Честный, умный и проницательный человек не мог принадлежать к этой партии.
Вечером мы провожали наших пражских друзей. Они уезжали в веселую, полную надежд «Пражскую весну», в свободную страну (как они говорили), не задумываясь, не веря в то, что через полгода та же шайка преступников, убивающая людей у себя, придет, убьет их веселую, древнюю, молодую страну, до краев полную историей, добротой и искусством. Они ушли, и за ними захлопнулась дверь, на которой было написано «Всегда открыто».
К ночи мы уехали в Дом творчества, а утром позвонили Алексею Евграфовичу справиться о делах, о почте, о том о сем, кого сняли, кого выгнали. Обычный московский разговор.
«Алексей Евграфович заболел», — трудным голосом сказала Вера Ивановна.
Мы все поняли: арестован. На языке московских интеллигентов, всегда ждущих ареста, «заболел» — это «арестован». Многие бумаги Костерина были спрятаны у нас, и наши бумаги, совсем некстати, у него. Все московские интеллигенты, не сдавшиеся и не примирившиеся, ждали тогда обысков и арестов, прятали рукописи, жгли, закапывали. Мы бросились в Москву. Оказывается, действительно — заболел. И мы, и Вера Ивановна легко вздохнули.
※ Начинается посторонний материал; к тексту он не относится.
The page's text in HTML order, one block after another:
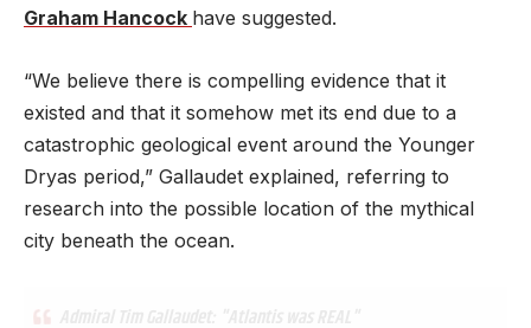
Graham Hancock have suggested.
“We believe there is compelling evidence that it
existed and that it somehow met its end due to a
catastrophic geological event around the Younger
Dryas period,” Gallaudet explained, referring to
research into the possible location of the mythical
city beneath the ocean.
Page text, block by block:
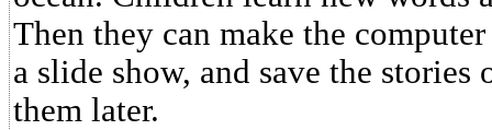
Then they can make the
a slide show, and save the stories
them later.
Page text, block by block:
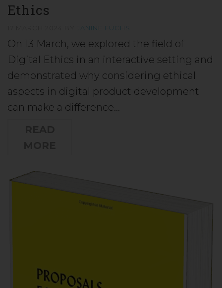
Ethics
JANINE FUCHS
On 13 March, we explored the field of
Digital Ethics in an interactive setting and
demonstrated why considering ethical
aspects in digital product development
can make a difference…
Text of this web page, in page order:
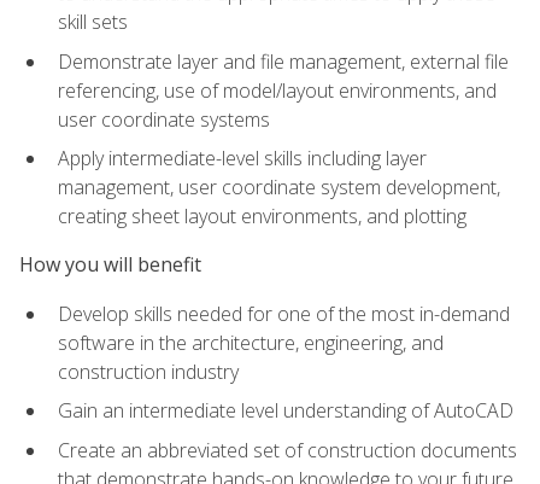
skill sets
Demonstrate layer and file management, external file
referencing, use of model/layout environments, and
user coordinate systems
Apply intermediate-level skills including layer
management, user coordinate system development,
creating sheet layout environments, and plotting
How you will benefit
Develop skills needed for one of the most in-demand
software in the architecture, engineering, and
construction industry
Gain an intermediate level understanding of AutoCAD
Create an abbreviated set of construction documents
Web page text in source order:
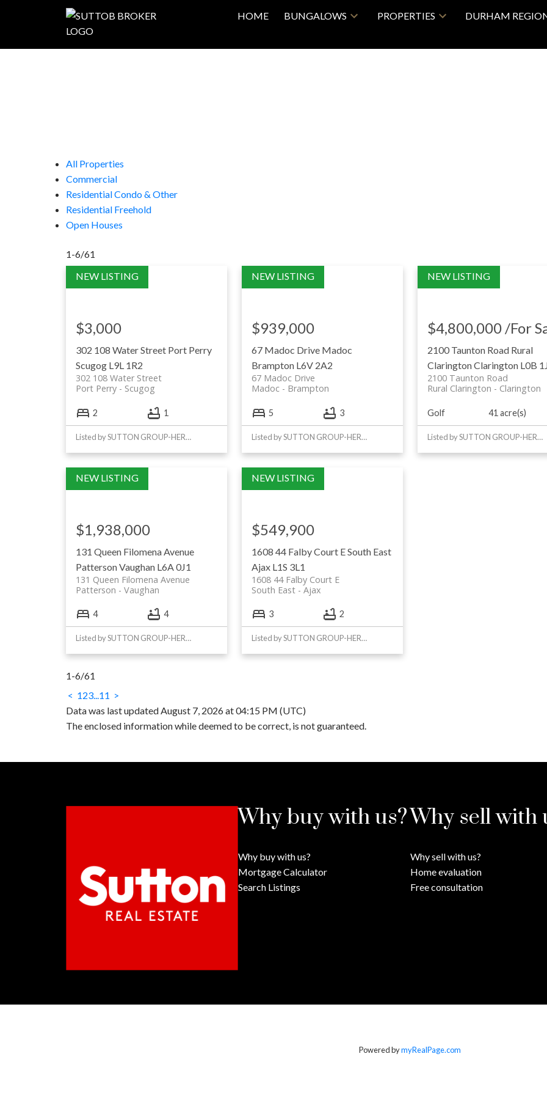
HOME BUNGALOWS PROPERTIES DURHAM
All Properties
Commercial
Residential Condo & Other
Residential Freehold
Open Houses
1-6/61
302 108 Water Street Port Perry
Scugog L9L 1R2
302 108 Water Street
Scugog
Port Perry
$3,000
2 1
Listed by SUTTON GROUP-HERITAGE REALTY INC.
67 Madoc Drive Madoc
Brampton L6V 2A2
67 Madoc Drive
Brampton
Madoc
$939,000
5 3
Listed by SUTTON GROUP-HERITAGE REALTY INC.
2100 Taunton Road Rural
ClaringtonClarington L0B
2100 Taunton Road
Clarington
Rural Clarington
$4,800,000 /For
Golf 41 acre(s)
Listed by SUTTON GROUP-HERITAGE REALTY INC.
131 Queen Filomena Avenue
PattersonVaughan L6A 0J1
131 Queen Filomena Avenue
Vaughan
Patterson
$1,938,000
4 4
Listed by SUTTON GROUP-HERITAGE REALTY INC.
1608 44 Falby Court ESouth East
Ajax L1S 3L1
1608 44 Falby Court E
Ajax
South East
$549,900
3 2
Listed by SUTTON GROUP-HERITAGE REALTY INC.
1-6/61
< 123... 11 >
Data was last updated August 7, 2026 at 04:15 PM (UTC)
The enclosed information while deemed to be correct, is not guaranteed.
Why buy with us?
Why buy with us?
Mortgage Calculator
Search Listings
Why sell with
Why sell with us?
Home evaluation
Free consultation
Powered bymyRealPage.com
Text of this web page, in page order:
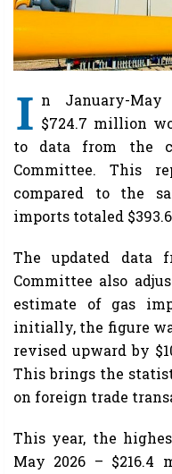
I n January-May
$724.7 million
to data from the
Committee. This
compared to the
imports totaled
The updated data
Committee also
estimate of gas
initially, the figure
revised upward by
This brings the
on foreign trade
This year, the
May 2026 –
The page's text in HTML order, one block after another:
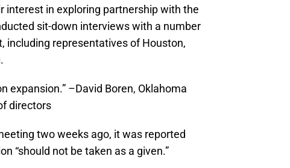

Это лучшее, что может быть с советским писателем: просто очень тяжело заболеть.
Накануне поздно вечером пришел следователь, снял допрос, грозил. Алексею Евграфовичу стало плохо. Ночью его привезли с инфарктом в больницу. У палаты покачивались органы государственной безопасности. К лету он выздоровел, просился домой, как все выздоравливающие, капризничал. У его постели всегда были люди, по больничным, да и не по больничным понятиям, в неслыханных количествах. Он просился домой, и его, еще не выздоровевшего, неохотно пустили.
За два дня до его смерти я получил пакет, в котором было обращение «К прогрессивной общественности мира», подписанное писателем Алексеем Костериным и генералом Петром Григоренко. «Мы верим, — писали они, — что совесть нашего народа, понесшего столь тяжелые утраты в годы сталинщины, что совесть честных людей всего мира не допустит новых беззаконных расправ над мужественными борцами против произвола сталинщины».
Убили замечательного человека, доброго и вспыльчивого, не умеющего болеть, не умеющего быть спокойным, не терпящего несправедливости, цинизма, лицемерия, ханжества и хамства, не умеющего спокойно смотреть на истребление людей, русской литературы, человеческой нравственности, духовной жизни страны. Убили в Москве, в центре города, замечательного человека, настоящего писателя Алексея Евграфовича Костерина[204].